石種 推奨仕上げ 濡れ時の防滑性 メンテナンス負荷
花崗岩(G603/G654) フレーム / ビシャン 非常に高い(R11/R12) 低い
トラバーチン タンブル / サンドブラスト 高い(R10/R11) 中程度(要シーリング)
石灰岩(Moca Cream) ホーニング / ブラッシュ 良好(R10) 中程度
クォーツァイト 割肌 非常に高い(R12) 低い

これらを調達する際は、コーピングセットの dry-lay 検査を依頼することが重要です。コーピングはプール外周に連続して施工されるため、ロット間のわずかな色差でも全体の印象を損ねます。工場段階で色調と脈模様の整合を確認してから、耐航木箱で梱包することが国際案件では基本になります。

プール石材仕様でよくある質問

天然石は夏場に熱くなりすぎませんか

明るい色のトラバーチンや石灰岩は、真夏でも比較的表面温度が上がりにくい傾向があります。反対に、濃色の花崗岩や玄武岩は熱を吸収しやすくなります。高UV地域では、明色系の石材にマットまたはサンドブラスト仕上げを組み合わせるのが、歩行快適性の面でも機能的です。

塩水プールの周囲にはシーラーが必要ですか

はい、必須です。塩分は多孔質の石材内部に入り込み、表面の剥離や崩れを引き起こすことがあります。高性能で通気性のある含浸シーラーを施工時に適用し、使用頻度や薬品濃度に応じて2〜3年ごとに再施工するのが一般的です。

ドロップフェイスとブルノーズの違いは何ですか

ブルノーズは丸みを持たせたエッジで、クラシックな見え方と手当たりの良さが特徴です。ドロップフェイス(L字形状)は、水線タイルや躯体端部を隠し、厚みのある一体感を演出します。近年の現代的なプールデザイン、とくにインフィニティエッジ系でよく採用されます。
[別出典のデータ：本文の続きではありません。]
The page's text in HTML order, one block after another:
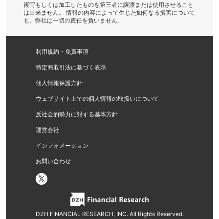
複写もしくは加工したものを第三者に譲渡または使用させること
は出来ません。 情報の内容によって生じた如何なる損害について
も、弊社は一切の責任を負いません。
利用規約・免責事項
特定商取引法に基づく表示
個人情報保護方針
ウェブサイト上での個人情報の取扱いについて
反社会的勢力に対する基本方針
運営会社
インフォメーション
お問い合わせ
DZH FINANCIAL RESEARCH, INC. All Rights Reserved.
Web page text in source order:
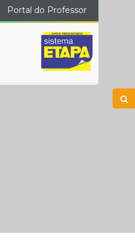
Portal do Professor
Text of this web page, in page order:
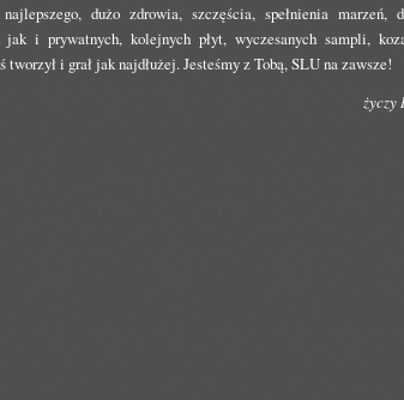
dużo zdrowia, szczęścia, spełnienia marzeń,
jak i prywatnych, kolejnych płyt, wyczesanych sampli,
tworzył i grał jak najdłużej. Jesteśmy z Tobą, SLU na zawsze!
życzy
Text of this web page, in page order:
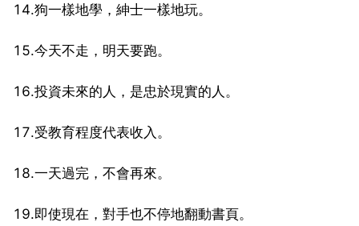
14.狗一樣地學，紳士一樣地玩。
15.今天不走，明天要跑。
16.投資未來的人，是忠於現實的人。
17.受教育程度代表收入。
18.一天過完，不會再來。
19.即使現在，對手也不停地翻動書頁。

プール周りの石材の汚れを防ぐにはどうすればよいですか

葉や土などの有機汚れを早めに洗い流し、水質管理を適切に保つことが基本です。家庭用の強い洗剤ではなく、石材専用クリーナーを使うことでシーラー性能と石材表面の健全性を長く維持できます。

大型リゾートや住宅開発案件では、特注コーピングのリードタイムは通常5〜7週間です。エッジプロファイルの確定は早めに行い、主スラブ切断に入る前にCNCプログラムを確定させることが重要です。